Ainsi commença une relation qu’ils considéraient tous deux avec amusement et indulgence comme une distraction anodine survenue dans leurs vies bien réglées, la chérissant au fond d’eux-mêmes pour la part de transgression et de rêve qu’elle leur apportait.

Juin arriva. Malgré les examens, ses visites à l’hôpital, des articles à terminer, il parvint à lui téléphoner souvent et à la retrouver dans Paris, le temps d’un déjeuner rapide, dans l’île Saint Louis ou près de la Bastille. Il était ravi de l’écouter. La libraire qu’elle avait été lui signalait et résumait les livres qui pourraient lui plaire ou elle lui en apportait. Le repas expédié, ils allaient dans les vieilles rues, dans des jardins; elle le questionnait sur ses travaux, ses voyages et, plus souvent, appuyés au parapet d’un pont, ils se taisaient, perdus dans la contemplation du ciel d’un léger bleu-gris, ponctué de quelques blancs nuages joufflus, ce ciel dont on a la nostalgie quand on a passé quelques mois au sud sous un soleil implacable, lui confia-t-elle à un moment. Leurs mains se frôlaient, plus explicites que des mots. Ces mots que ni l’un ni l’autre n’envisageaient d’avoir à prononcer un jour, pas plus qu’à se révéler le secret qu’ils partageaient en silence et dont aucun d’eux n’avait envie de se délivrer.

Ils étaient bien ensemble; ce présent leur suffisait.
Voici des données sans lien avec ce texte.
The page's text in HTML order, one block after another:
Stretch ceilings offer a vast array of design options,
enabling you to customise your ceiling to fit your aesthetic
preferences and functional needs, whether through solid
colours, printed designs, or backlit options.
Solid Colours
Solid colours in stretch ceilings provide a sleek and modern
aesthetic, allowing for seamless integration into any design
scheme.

Ils avaient découvert dans le Marais un petit jardin, invisible de la rue. Avant d’y pénétrer, il fallait passer sous un porche, traverser une cour, entrer dans un immeuble et longer un couloir pour déboucher sur des bancs de bois adossés à de hauts massifs de verdure qui entouraient une pelouse bien verte. Le jardin s’inscrivait dans un rectangle fermé par de hauts immeubles aux fenêtres nues qui semblaient inhabités. Là, éventés par le bruissement des feuilles, ils pouvaient bavarder en toute quiétude, il n’y avait presque jamais personne. Un après-midi, François se laissa aller à son exubérance naturelle en s’indignant des nouvelles qu’ils lisaient ensemble dans le journal du soir. Il vitupérait contre les ânes bâtés présidant à la destinée du pays, contre toutes les mesures aberrantes qui étaient prises et celles qui concernaient l’hôpital public n’étaient pas les dernières à susciter sa colère.
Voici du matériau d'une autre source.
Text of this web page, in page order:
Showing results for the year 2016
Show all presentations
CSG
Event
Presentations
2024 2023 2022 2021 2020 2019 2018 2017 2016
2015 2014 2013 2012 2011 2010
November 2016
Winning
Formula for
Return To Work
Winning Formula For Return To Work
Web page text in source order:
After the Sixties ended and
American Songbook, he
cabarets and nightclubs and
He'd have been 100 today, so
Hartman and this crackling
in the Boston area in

Tout en marchant de long en large devant elle, assise, il évoquait sa vie de médecin du « public » consacrée à remettre sur pied les jeunes imbéciles (et leurs victimes) estropiés un soir d’excès de boisson et de vitesse, à donner aux sportifs de haut niveau blessés la possibilité de redevenir des champions. Et, enfin, il y avait tous ces gens handicapés par l’arthrose, menacés par le fauteuil roulant, qui retrouvaient dans son service une certaine agilité. Qu’ils fussent riches ou pauvres, l’hôpital public était là, maintenant décrié, menacé dans sa vocation et sa qualité faute de crédits suffisants et surtout d’une volonté politique. Il était tellement amer qu’il n’allait pas tarder à faire valoir ses droits à la retraite. Ce qu’il ferait après ? Eh bien, il ferait, il ferait… Il en bégayait…

Elle se leva d’un bond, passa les bras autour de son cou, murmura des «  chut, chut » qui finirent en un baiser et le poussa vers le banc. Puis, comme si de rien n’était, continua à lire les nouvelles à son ami devenu muet de saisissement.

Juillet fut très chaud. Ils allèrent deux ou trois fois dîner assez tard sur la terrasse de petits restaurants. Ils se racontaient des bribes de leur vie, se découvraient des goûts et surtout des idéaux communs : farouchement républicains et laïques tous les deux.

Pour le taquiner, elle lui dit un soir : «  j’ai cru entendre que vous étiez grand consommateur de blondes »
- « Oui, peut-être, -dit-il sèchement- mais après avoir consommé je jette les mégots ».

Il y eut un instant de silence embarrassé, puis il ajouta d’une voix radoucie « je ne me lasse pas de vos cheveux gris ».Confuse, elle secouait la tête, faisant danser les longs pendentifs en or qu’elle affectionnait.

Août les sépara.

Quand revint l’automne, ils se retrouvèrent avec le même bonheur. Ils reprirent sous les arbres parés de cuivre et d’or leurs promenades et leurs discussions. Mais les jours plus courts, le vent, la pluie les raréfièrent. Dès lors, elle l’invita chez elle dans son petit appartement niché au fond d’une impasse non loin de la rue Faidherbe. De chez lui, en bordure du Bois de Vincennes ou de l’hôpital, assez près également, il pouvait la rejoindre rapidement. Il savourait ainsi quelques heures de fin d’après-midi, parmi ses livres, en compagnie de ses chats, avec elle un peu pâle dans son canapé. Un soir, alors qu’ils écoutaient une œuvre de Biber dont il venait de lui apporter l’enregistrement, il quitta son fauteuil, vint s’asseoir à ses côtés et la prit dans ses bras pour écouter, les yeux fermés, cette musique raffinée et subtile.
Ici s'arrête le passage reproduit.